Investing in Home Care Staff to Reduce ER Wait Times and Boost Surgical Capacity
Across Ontario, the healthcare system is under immense strain, with unpaid caregivers making approximately 1.9 million emergency room visits annually just to get a brief respite. These visits cost the province over $600 million each year and exacerbate the growing pressures hospitals face from an aging population that is increasingly prone to illness.
Today, many Ontarians experience significant delays in accessing the healthcare they urgently need. Simultaneously, Ontario’s Minister of Finance has declared that the current rate of health care spending is unsustainable, emphasizing that innovation is essential to keep the system functional.

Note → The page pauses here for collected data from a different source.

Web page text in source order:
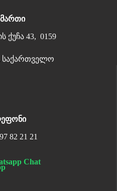
ქუჩა 43, 0159
საქართველო
82 21 21
Chat
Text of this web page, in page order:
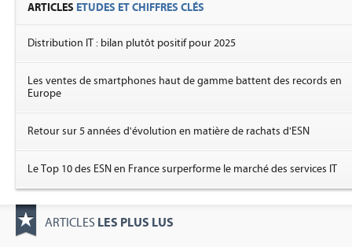
ARTICLES ETUDES ET CHIFFRES CLÉS
Distribution IT : bilan plutôt positif pour 2025
Les ventes de smartphones haut de gamme battent des records en
Europe
Retour sur 5 années d'évolution en matière de rachats d'ESN
Le Top 10 des ESN en France surperforme le marché des services IT
ARTICLES LES PLUS LUS
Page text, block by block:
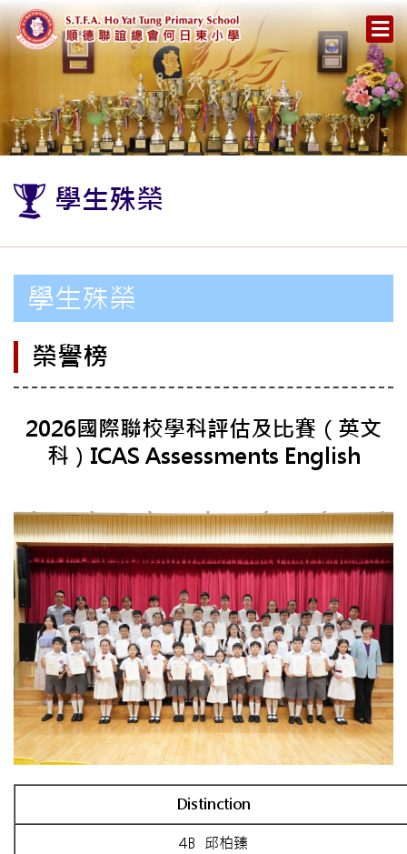
學生殊榮
學生殊榮
榮譽榜
2026國際聯校學科評估及比賽（英文
科）ICAS Assessments English
Distinction
4B 邱柏臻
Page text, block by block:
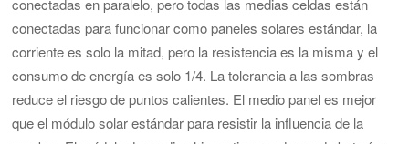
conectadas para funcionar como paneles solares estándar, la
corriente es solo la mitad, pero la resistencia es la misma y el
consumo de energía es solo 1/4. La tolerancia a las sombras
reduce el riesgo de puntos calientes. El medio panel es mejor
que el módulo solar estándar para resistir la influencia de la

The Solution: Expanding Home Care Services
The answer to this crisis is clear: we must alleviate pressure on hospitals by delivering more care in the most cost-effective setting—at home. Recent findings from Deloitte Canada reveal that increased government investments in home care over the past four years are already making a substantial impact in reducing hospital burdens. Home care providers have delivered nearly 10 million additional hours of care since 2022, enabling more individuals to receive necessary support in their own homes. Concurrently, the proportion of long-term care residents who could potentially be supported at home has decreased to 5.5 percent, now the lowest rate nationwide.

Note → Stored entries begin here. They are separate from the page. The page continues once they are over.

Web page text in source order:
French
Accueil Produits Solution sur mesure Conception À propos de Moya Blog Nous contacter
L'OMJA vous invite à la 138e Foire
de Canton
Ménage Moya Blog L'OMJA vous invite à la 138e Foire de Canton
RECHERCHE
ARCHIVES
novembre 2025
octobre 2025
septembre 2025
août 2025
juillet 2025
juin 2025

While these results are promising, the desperate actions of exhausted unpaid caregivers indicate that the demand for home care continues to rise. To meet this need, we must invest in more staff.

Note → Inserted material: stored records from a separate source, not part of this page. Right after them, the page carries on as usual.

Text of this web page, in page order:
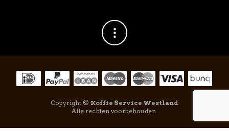
Copyright © Koffie Service Westland
Alle rechten voorbehouden.
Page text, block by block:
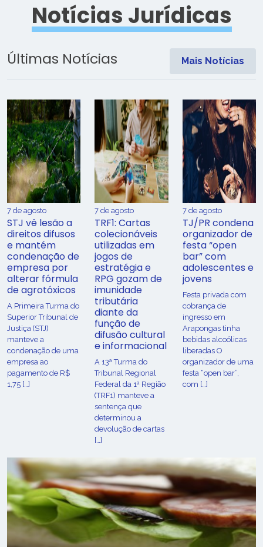
Notícias Jurídicas
Últimas Notícias Mais Notícias
7 de agosto
STJ vê lesão a
direitos difusos
e mantém
condenação de
empresa por
alterar fórmula
de agrotóxicos
​A Primeira Turma do
Superior Tribunal de
Justiça (STJ)
manteve a
condenação de uma
empresa ao
pagamento de R$
1,75 […]
7 de agosto
TRF1: Cartas
colecionáveis
utilizadas em
jogos de
estratégia e
RPG gozam de
imunidade
tributária
diante da
função de
difusão cultural
e informacional
A 13ª Turma do
Tribunal Regional
Federal da 1ª Região
(TRF1) manteve a
sentença que
determinou a
devolução de cartas
[…]
7 de agosto
TJ/PR condena
organizador de
festa “open
bar” com
adolescentes e
jovens
Festa privada com
cobrança de
ingresso em
Arapongas tinha
bebidas alcoólicas
liberadas O
organizador de uma
festa “open bar”,
com […]
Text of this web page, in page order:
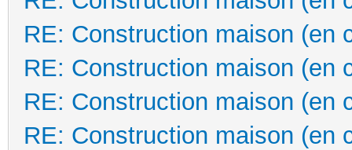
RE: Construction maison (en
RE: Construction maison (en
RE: Construction maison (en
RE: Construction maison (en
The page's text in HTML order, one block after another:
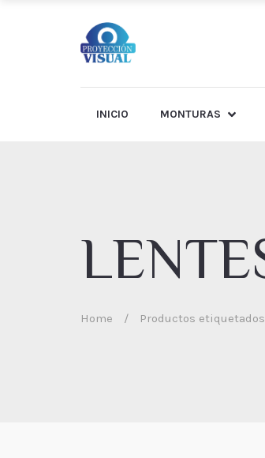
INICIO MONTURAS
Home / Productos etiquetados
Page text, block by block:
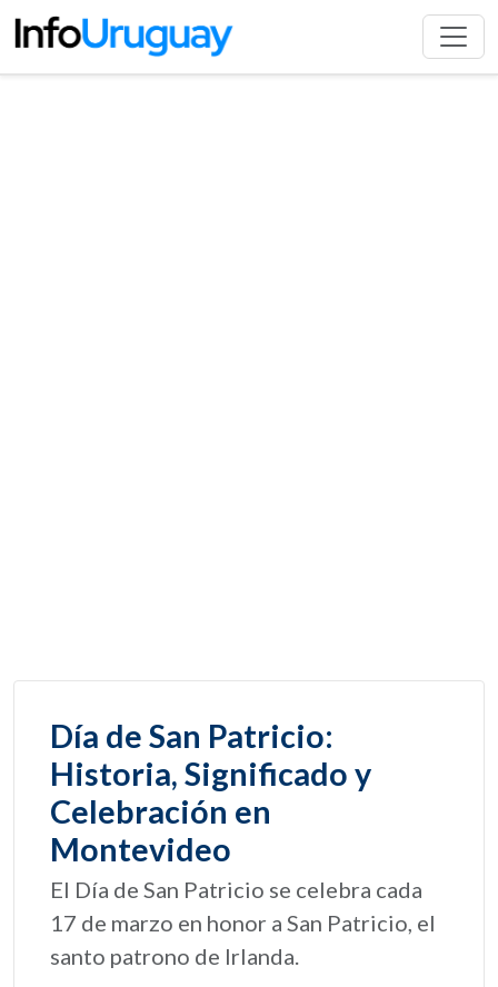
Día de San Patricio:
Historia, Significado y
Celebración en
Montevideo
El Día de San Patricio se celebra cada
17 de marzo en honor a San Patricio, el
santo patrono de Irlanda.
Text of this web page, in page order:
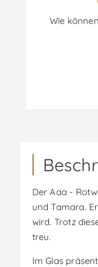
Wie
Der Aaa -
und Tamara.
wird. Trotz
treu.
Im Glas
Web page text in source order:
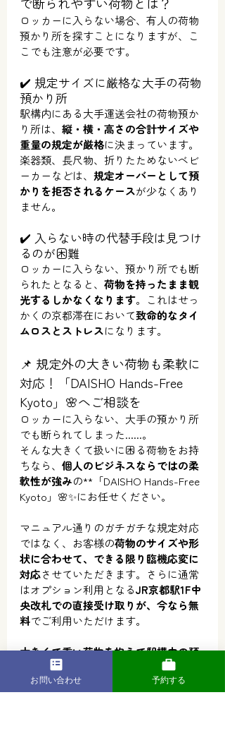
ロッカーに入らない場合、有人の荷物
預かり所を探すことになりますが、こ
こでも注意が必要です。
✔️ 規定サイズに厳格な大手の荷物
預かり所
駅構内にある大手運送会社の荷物預か
り所は、 縦・横・高さの合計サイズや
重量の規定が厳格に決まっています。
楽器類、長尺物、折りたためないベビ
ーカーなどは、 規定オーバーとして預
かりを拒否されるケースが少なくあり
ません。
✔️ 入らない時の代替手段は見つけ
るのが困難
ロッカーに入らない、預かり所でも断
られたとなると、 荷物を持ったまま観
光するしかなくなります。これはせっ
かくの京都滞在において致命的なタイ
ムロスとストレスになります。
📌 規定外の大きい荷物も柔軟に
対応！「DAISHO Hands-Free
Kyoto」🌸へご相談を
ロッカーに入らない、大手の預かり所
でも断られてしまった......。
そんな大きくて扱いに困る荷物をお持
ちなら、 個人のビジネスならではの柔
軟性が強みの**「DAISHO Hands-Free
Kyoto」🌸✨にお任せください。
マニュアル通りのガチガチな規定対応
ではなく、お客様の荷物のサイズや形
状に合わせて、できる限り臨機応変に
対応させていただきます。さらに通常
はオプション利用となるJR京都駅1F中
央改札での直接受け取りが、今なら無
料でご利用いただけます。
大きくて重い荷物を抱えて駅構内の預
かり所を探し回る必要はありません
大手運送会社よりもリーズナブルな価
お問い合わせ 予約する
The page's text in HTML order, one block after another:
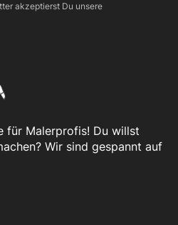
akzeptierst Du unsere
für Malerprofis! Du willst
Wir sind gespannt auf

Challenges in Home Care Workforce Compensation
Home care is fundamentally about the people who deliver it—not expensive buildings with high operational costs. It relies on dedicated teams of personal support workers (PSWs), nurses, and therapists who work in patients' homes to assist with bathing safely, managing medications, recovering from surgery, or regaining strength after an illness.
To sustain and grow home care, we must ensure it is an attractive workplace with competitive compensation. Currently, home care workers are seeing their wages fall behind other sectors of the healthcare industry. Those employed in hospitals and long-term care settings have received compensation increases of up to 5.25 percent, yet the government has not recently invested to similarly boost home care pay.
Therapy services, which are in high demand and critical for the safe discharge of many patients from hospitals, are particularly vulnerable. Their compensation rates have lost significant ground in recent years, making it difficult to retain experienced professionals.
The Impact of Targeted Investments
When wages lag, experienced PSWs, nurses, and therapists leave home care, and new graduates seek employment elsewhere. The government is investing to add more hours of home care, but we also need targeted investments to ensure there are enough professionals available to deliver that care.
Deloitte Canada estimates that a $256 million investment aimed at growing and supporting the home care workforce would deliver 1.9 million more hours of care. This funding would provide the government with a 46 percent return on investment by facilitating faster hospital discharges and delaying or avoiding long-term care placements.
Additionally, investing another $32 million targeted toward therapists' compensation would help attract sufficient staff to home care, eliminating the more than 5,000-person waitlist for therapist services in the province.
Seizing the Opportunity in Ontario’s 2026 Budget
Together, these investments would have a profound impact. The additional care would relieve pressure on hospitals and provide real relief to unpaid caregivers, reducing burnout and preventable emergency department visits.
Ontario’s 2026 budget presents a crucial opportunity to invest where the returns are evident. By ensuring competitive compensation, we can recruit and retain the PSWs, nurses, and therapists who make home care possible. This will unlock more hours of care, expedite hospital discharges, decrease unnecessary ER visits, and help people maintain their health at home.
Cameron MacKay is the Chief Executive Officer of Home Care Ontario, the voice of home care in the province.